=== Begin Enclosure ===

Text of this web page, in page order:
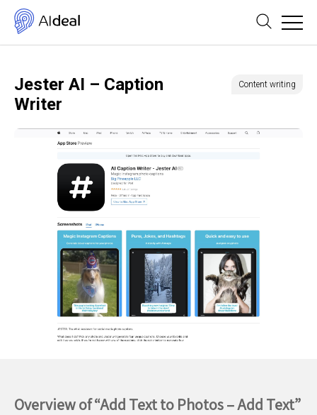
Jester AI – Caption
Writer
Content writing
Overview of “Add Text to Photos – Add Text”
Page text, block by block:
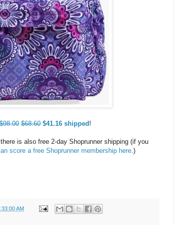
$98.00 $68.60 $41.16 shipped !
is also free 2-day Shoprunner shipping (if you
score a free Shoprunner membership here.)
AM
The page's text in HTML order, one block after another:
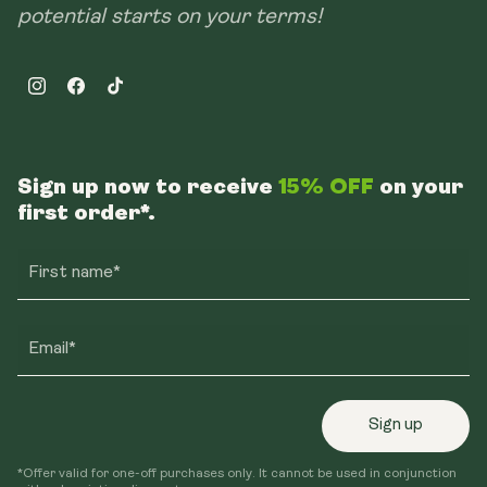
potential starts on your terms!
InstagramFacebookTikTok
Sign up now to receive 15% OFF on your
first order*.
First name*
Email*
Sign up
*Offer valid for one-off purchases only. It cannot be used in conjunction
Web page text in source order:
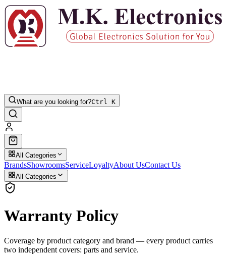
What are you looking for?Ctrl K
All Categories
BrandsShowroomsServiceLoyaltyAbout UsContact Us
All Categories
Warranty Policy
Coverage by product category and brand — every product carries
two independent covers: parts and service.
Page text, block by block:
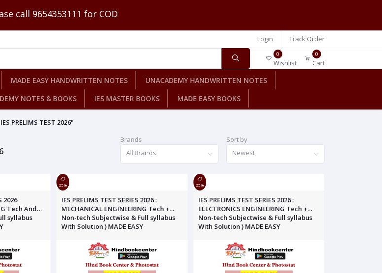
call 9654353111 for COD
Login Track Order
0
Wishlist
0
Cart
MADE EASY HANDWRITTEN NOTES
UNACADEMY HANDWRITTEN NOTES
NOTES & BOOKS IES MASTER BOOKS MADE EASY BOOKS
PRELIMS TEST 2026"
Brands
All Brands
Sort by
Newest
2026
Tech And
syllabus
25%
IES PRELIMS TEST SERIES 2026 :
MECHANICAL ENGINEERING Tech +
Non-tech Subjectwise & Full syllabus
With Solution ) MADE EASY
25%
IES PRELIMS TEST SERIES 2026 :
ELECTRONICS ENGINEERING Tech +
Non-tech Subjectwise & Full syllabus
With Solution ) MADE EASY
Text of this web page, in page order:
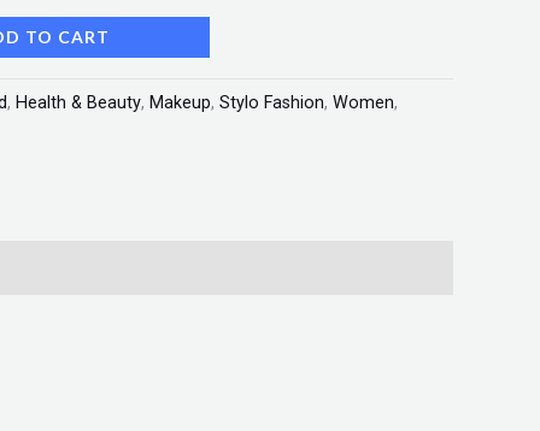
TO CART
, Health & Beauty, Makeup, Stylo Fashion, Women,
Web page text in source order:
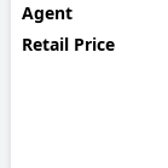
Agent
Retail Price
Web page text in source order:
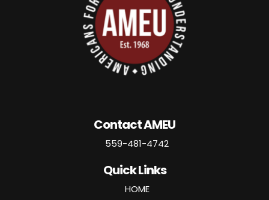
Contact AMEU
559-481-4742
Quick Links
HOME
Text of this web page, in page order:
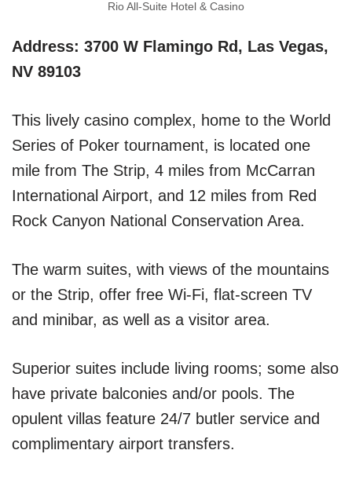
Rio All-Suite Hotel & Casino
Address: 3700 W Flamingo Rd, Las Vegas,
NV 89103
This lively casino complex, home to the World
Series of Poker tournament, is located one
mile from The Strip, 4 miles from McCarran
International Airport, and 12 miles from Red
Rock Canyon National Conservation Area.
The warm suites, with views of the mountains
or the Strip, offer free Wi-Fi, flat-screen TV
and minibar, as well as a visitor area.
Superior suites include living rooms; some also
have private balconies and/or pools. The
opulent villas feature 24/7 butler service and
complimentary airport transfers.
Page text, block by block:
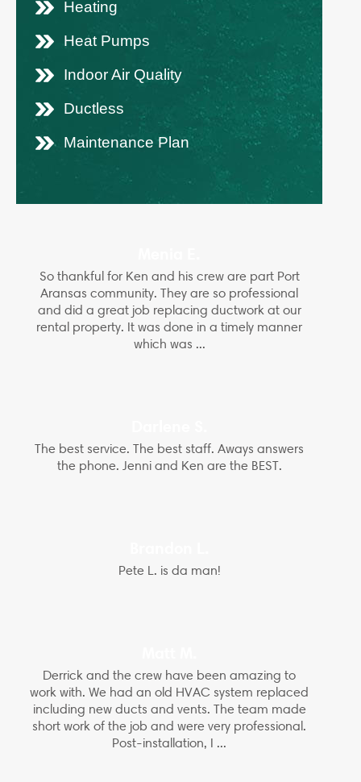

=== End Enclosure ===

◆ Description of the task: None of the pictures should appear; repeat the records exactly otherwise.

◆ Answer section:
Text of this web page, in page order:
Jester AI – Caption
Writer
Content writing
Overview of “Add Text to Photos – Add Text”
Page text, block by block:
$98.00 $68.60 $41.16 shipped !
is also free 2-day Shoprunner shipping (if you
score a free Shoprunner membership here.)
AM
The page's text in HTML order, one block after another:
potential starts on your terms!
InstagramFacebookTikTok
Sign up now to receive 15% OFF on your
first order*.
First name*
Email*
Sign up
*Offer valid for one-off purchases only. It cannot be used in conjunction
Web page text in source order:
What are you looking for?Ctrl K
All Categories
BrandsShowroomsServiceLoyaltyAbout UsContact Us
All Categories
Warranty Policy
Coverage by product category and brand — every product carries
two independent covers: parts and service.
Page text, block by block:
call 9654353111 for COD
Login Track Order
0
Wishlist
0
Cart
MADE EASY HANDWRITTEN NOTES
UNACADEMY HANDWRITTEN NOTES
NOTES & BOOKS IES MASTER BOOKS MADE EASY BOOKS
PRELIMS TEST 2026"
Brands
All Brands
Sort by
Newest
2026
Tech And
syllabus
25%
IES PRELIMS TEST SERIES 2026 :
MECHANICAL ENGINEERING Tech +
Non-tech Subjectwise & Full syllabus
With Solution ) MADE EASY
25%
IES PRELIMS TEST SERIES 2026 :
ELECTRONICS ENGINEERING Tech +
Non-tech Subjectwise & Full syllabus
With Solution ) MADE EASY
Text of this web page, in page order:
TO CART
, Health & Beauty, Makeup, Stylo Fashion, Women,
Web page text in source order:
Agent
Retail Price
Web page text in source order:
Contact AMEU
559-481-4742
Quick Links
HOME
Text of this web page, in page order:
Rio All-Suite Hotel & Casino
Address: 3700 W Flamingo Rd, Las Vegas,
NV 89103
This lively casino complex, home to the World
Series of Poker tournament, is located one
mile from The Strip, 4 miles from McCarran
International Airport, and 12 miles from Red
Rock Canyon National Conservation Area.
The warm suites, with views of the mountains
or the Strip, offer free Wi-Fi, flat-screen TV
and minibar, as well as a visitor area.
Superior suites include living rooms; some also
have private balconies and/or pools. The
opulent villas feature 24/7 butler service and
complimentary airport transfers.
Page text, block by block:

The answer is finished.